_Excerpted records_.
-- Opening Marker --

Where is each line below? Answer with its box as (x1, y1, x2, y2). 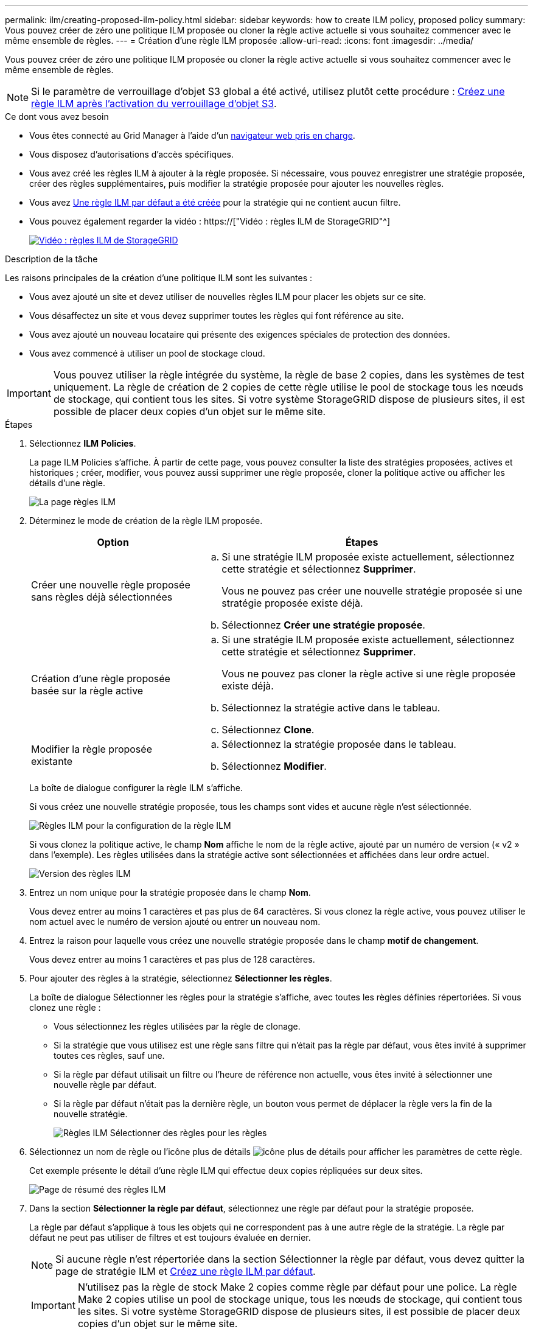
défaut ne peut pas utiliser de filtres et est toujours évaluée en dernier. (29, 1232, 311, 1243)
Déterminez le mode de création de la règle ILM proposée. (29, 515, 263, 526)
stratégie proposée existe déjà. (221, 597, 363, 609)
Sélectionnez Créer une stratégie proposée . (221, 619, 425, 631)
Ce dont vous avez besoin (5, 111, 109, 122)
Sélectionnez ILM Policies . (29, 438, 136, 448)
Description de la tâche (5, 254, 98, 264)
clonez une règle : (29, 1002, 101, 1013)
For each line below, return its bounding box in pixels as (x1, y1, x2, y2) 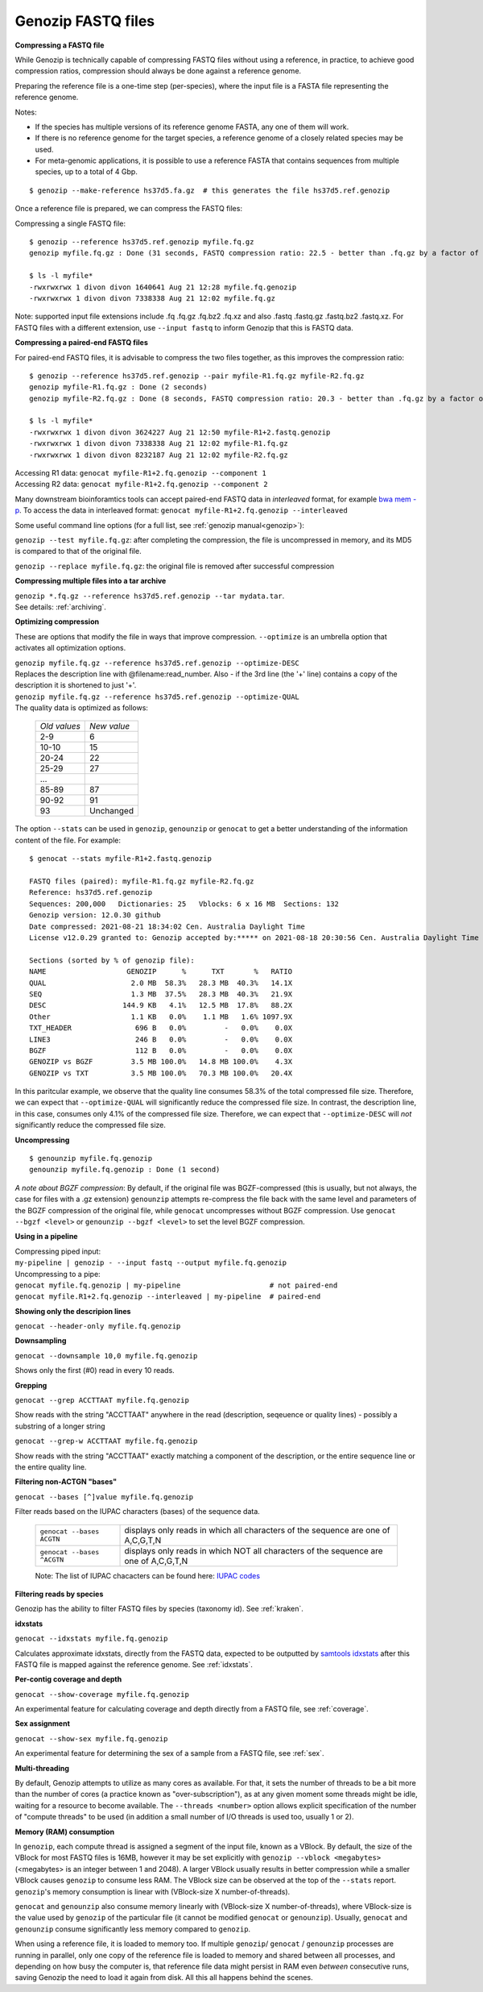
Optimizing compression (14, 617, 100, 626)
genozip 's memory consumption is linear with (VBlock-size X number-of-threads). (14, 1886, 291, 1896)
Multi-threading (14, 1763, 70, 1773)
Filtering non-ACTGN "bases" (14, 1477, 117, 1487)
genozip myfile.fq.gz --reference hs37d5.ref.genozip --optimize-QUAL (14, 692, 299, 701)
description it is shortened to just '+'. (14, 680, 137, 690)
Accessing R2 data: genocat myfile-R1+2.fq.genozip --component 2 (14, 480, 269, 489)
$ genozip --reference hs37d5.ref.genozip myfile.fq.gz (29, 238, 254, 247)
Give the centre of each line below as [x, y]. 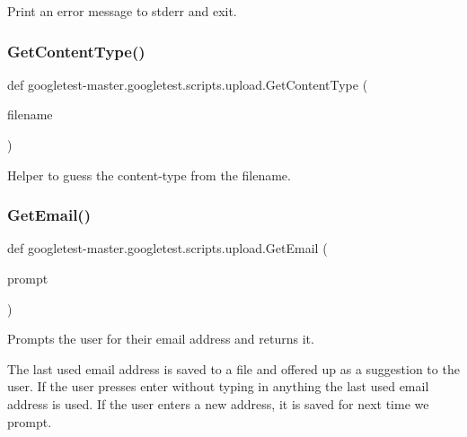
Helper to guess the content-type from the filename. [149, 175]
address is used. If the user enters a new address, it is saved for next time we [218, 403]
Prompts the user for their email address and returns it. [161, 339]
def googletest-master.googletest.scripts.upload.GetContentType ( [188, 84]
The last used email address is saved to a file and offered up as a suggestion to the [233, 368]
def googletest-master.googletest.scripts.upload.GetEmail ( [167, 248]
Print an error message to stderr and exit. [122, 11]
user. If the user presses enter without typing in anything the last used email [218, 386]
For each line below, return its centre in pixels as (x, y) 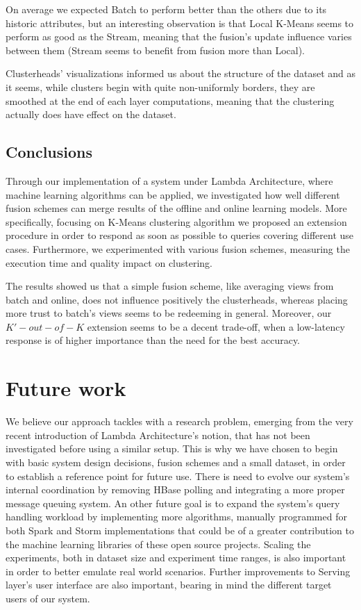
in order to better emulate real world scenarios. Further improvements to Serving (178, 571)
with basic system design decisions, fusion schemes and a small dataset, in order (176, 462)
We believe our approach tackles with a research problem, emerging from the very (179, 421)
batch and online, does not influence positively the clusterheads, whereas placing (177, 299)
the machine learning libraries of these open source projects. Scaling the (158, 544)
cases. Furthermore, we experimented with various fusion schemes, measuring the (178, 248)
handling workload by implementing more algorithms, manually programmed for (176, 517)
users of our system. (48, 598)
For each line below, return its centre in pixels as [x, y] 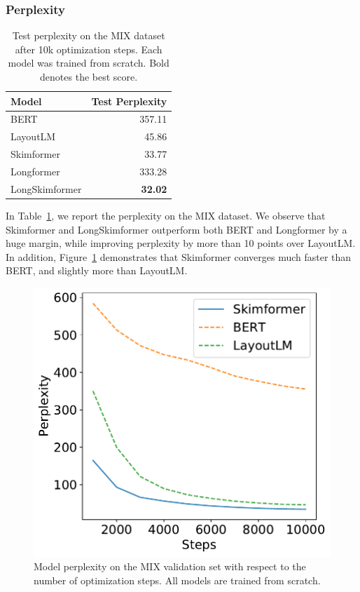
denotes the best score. [89, 76]
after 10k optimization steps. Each [89, 49]
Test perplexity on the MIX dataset [89, 35]
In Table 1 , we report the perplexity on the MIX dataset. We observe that [166, 215]
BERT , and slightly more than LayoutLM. [97, 270]
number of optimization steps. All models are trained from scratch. [177, 580]
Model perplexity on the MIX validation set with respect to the [170, 566]
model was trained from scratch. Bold [89, 63]
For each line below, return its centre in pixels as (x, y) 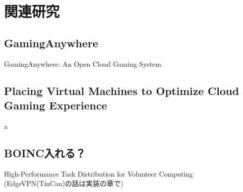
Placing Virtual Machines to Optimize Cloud (121, 90)
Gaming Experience (56, 105)
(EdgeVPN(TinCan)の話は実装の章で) (64, 183)
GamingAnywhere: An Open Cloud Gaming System (83, 63)
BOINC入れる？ (45, 152)
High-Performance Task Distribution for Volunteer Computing (99, 173)
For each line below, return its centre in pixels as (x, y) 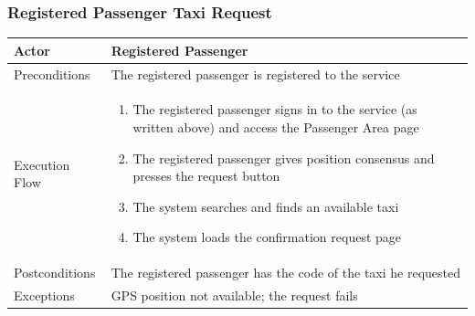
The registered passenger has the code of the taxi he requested (286, 273)
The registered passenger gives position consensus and (284, 158)
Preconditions (52, 74)
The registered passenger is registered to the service (255, 74)
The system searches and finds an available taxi (266, 206)
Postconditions (55, 273)
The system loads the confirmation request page (267, 237)
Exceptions (44, 295)
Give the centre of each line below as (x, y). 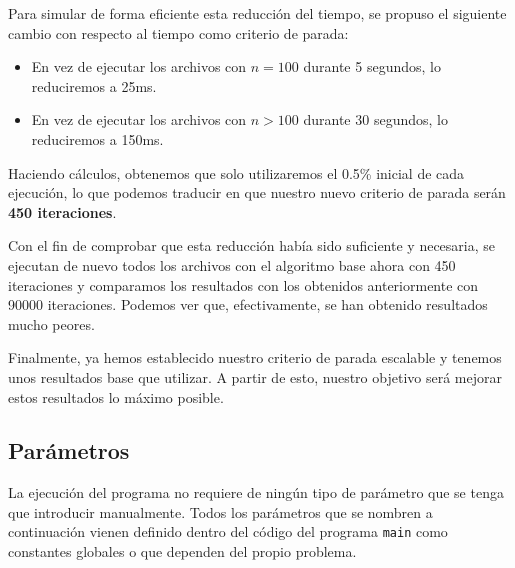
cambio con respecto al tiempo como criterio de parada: (178, 32)
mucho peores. (51, 323)
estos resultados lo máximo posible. (116, 396)
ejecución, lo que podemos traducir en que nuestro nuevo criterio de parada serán (257, 192)
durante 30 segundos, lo (375, 119)
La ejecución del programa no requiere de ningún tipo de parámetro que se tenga (256, 492)
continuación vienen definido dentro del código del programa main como (228, 531)
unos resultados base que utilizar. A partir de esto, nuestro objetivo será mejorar (255, 376)

-- Closing Marker --

Please report every line of the listing that contains the string "used".

address is used. If the user enters a new address, it is saved for next time we [218, 403]
The last used email address is saved to a file and offered up as a suggestion to the [233, 368]
user. If the user presses enter without typing in anything the last used email [218, 386]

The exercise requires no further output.